Humes also allowed the LA Times to have a review copy. The LA Times reviewer apparently believes it is a “a cruel twist to evolutionists” that “human beings are ‘genetically disposed to believe in mysteries, miracles, God, and faith.'” The reviewer also states that he “only wish[es]” he could “close” his eyes to the Christian “fundamentalism” Humes recounts in his book.** These are all interesting reviewers, and Humes also posts high praise from various other Darwinist bloggers who typically take the Darwinist party line.
But that is only the beginning.
Judge John E. Jones III has apparently endorsed Humes’ book, saying, “Ed Humes’ remarkable and balanced narrative has captured the essence of this complex and emotional dispute. When discussing the trial I have frequently found myself saying that to truly understand it, you had to be there. Humes’ compelling book accomplishes just that.” Make of that whatever you will.
Why Only Darwinist Reviewers?
Perhaps Judge Jones is right and Edward Humes is a good writer who captures the trial with all its emotion. Regardless, there is one giant omission from his reviewers: Anyone who supports ID. In fact, Discovery Institute requested a review copy of Humes’ book to no avail.

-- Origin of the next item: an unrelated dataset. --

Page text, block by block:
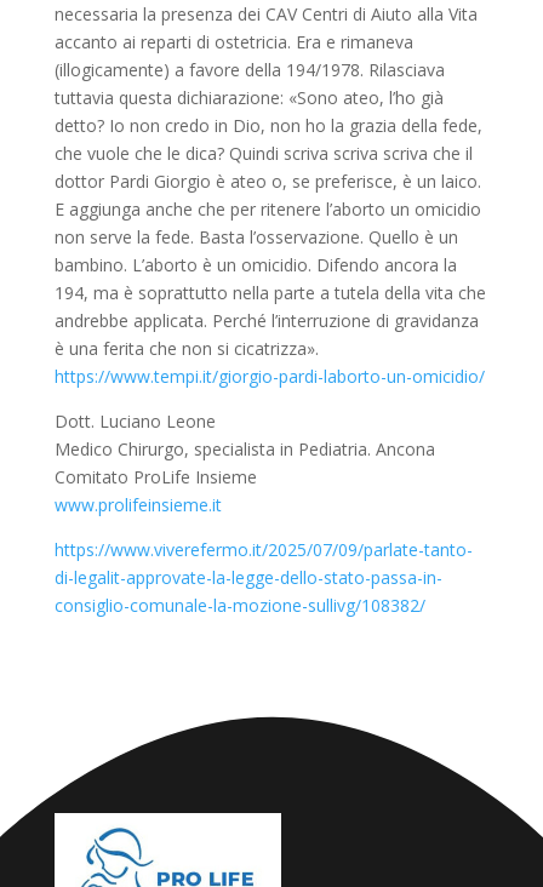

For someone who claimed to be fair and neutral when he was researching the book, Humes sure seems sheepish about asking anyone who isn’t a well-known hardline Darwinist to review his book.
At this point, I’ve recounted Humes’ glowing praise from only hardline Darwinists, his highly partisan and inaccurate FAQ, and the fact that he changed his FAQ in response to my emails and then did not disclose key changes while accusing me of misstating the FAQ. Yet Humes originally came to me soliciting an interview claiming to be fair and neutral.

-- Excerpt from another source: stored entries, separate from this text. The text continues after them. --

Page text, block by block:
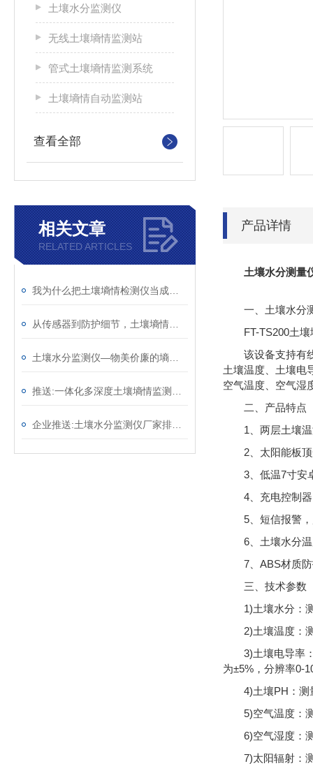
土壤水分监测仪
无线土壤墒情监测站
管式土壤墒情监测系统
土壤墒情自动监测站
查看全部
相关文章
RELATED ARTICLES
产品详情
土壤水分测量
一、土壤水分
FT-TS200土
该设备支持有
土壤温度、土壤电
空气温度、空气湿
二、产品特点
1、两层土壤
2、太阳能板
3、低温7寸安
4、充电控制
5、短信报警
6、土壤水分
7、ABS材质
三、技术参数
1)土壤水分：
2)土壤温度：
3)土壤电导率
为±5%，分辨率0-
4)土壤PH：测
5)空气温度：
6)空气湿度：
7)太阳辐射：
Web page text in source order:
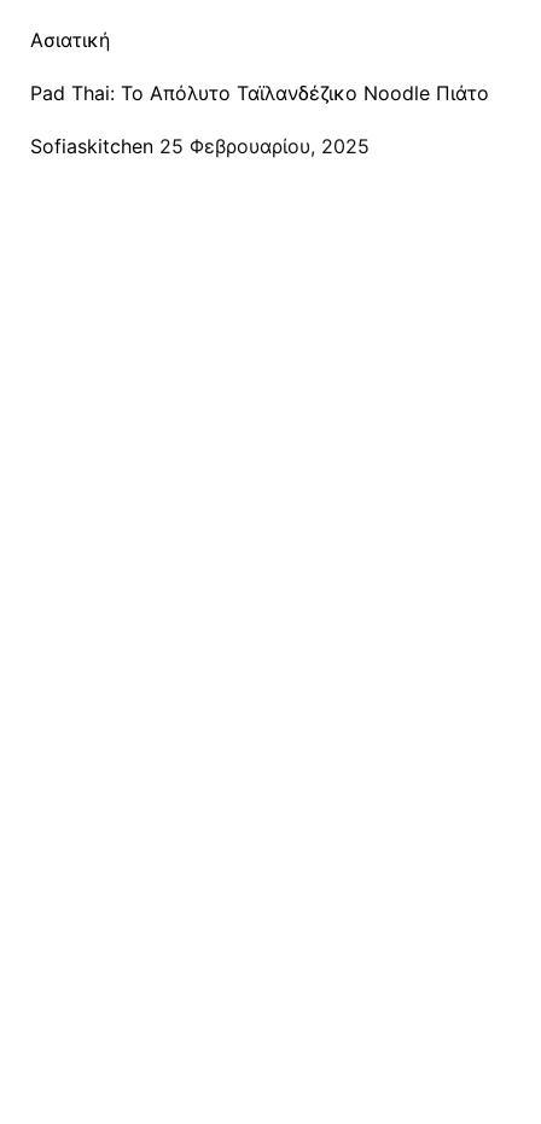
Ασιατική
Pad Thai: Το Απόλυτο Ταϊλανδέζικο Noodle Πιάτο
Posted
Sofiaskitchen 25 Φεβρουαρίου, 2025

Some readers may choose to believe that Humes developed his views while he wrote the book and was forthright towards me. Unsurprisingly, that is what Humes claims, and Humes’ Darwinist reviewers will certainly take that line in his defense. And if that’s the case, Humes could simply make his book proposal public, because that should reveal whether he really was non-partisan when he researched his book. That would certainly lay my suspicions to rest.

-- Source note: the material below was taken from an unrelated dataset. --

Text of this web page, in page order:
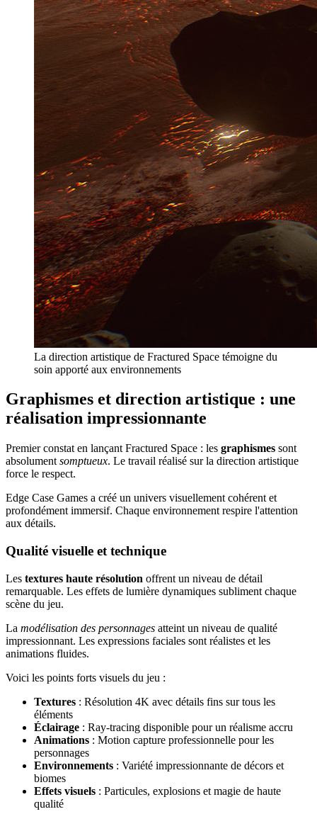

But Humes continues to refuse to make his book proposal public. Other readers may wonder what Humes is hiding in the book proposal.
Regardless, there is no doubt that Humes is now a complete partisan (who believes evolution is better supported than gravity) and that he is promoting much false information about ID.
Because Discovery Institute was unable to obtain a review copy of Humes’ book, I had to order it off Amazon, and I have not yet received the book (somehow many Darwinist bloggers already have copies, as they’ve reviewed for Humes on his blog). Perhaps after the book arrives, further commentary can be made about it. Meanwhile, I’m sure Edward Humes won’t complain too much about the free publicity we’re giving him. After all, you know what they say…
**Note: I was originally mistaken in saying that Humes “chose” the LA Times reviewer, but this point does not detract from other the interesting choices of pro-Darwin reviewers that Humes seems to have chosen–like P.Z. Myers and Michael Shermer, and various pro-Darwin bloggers.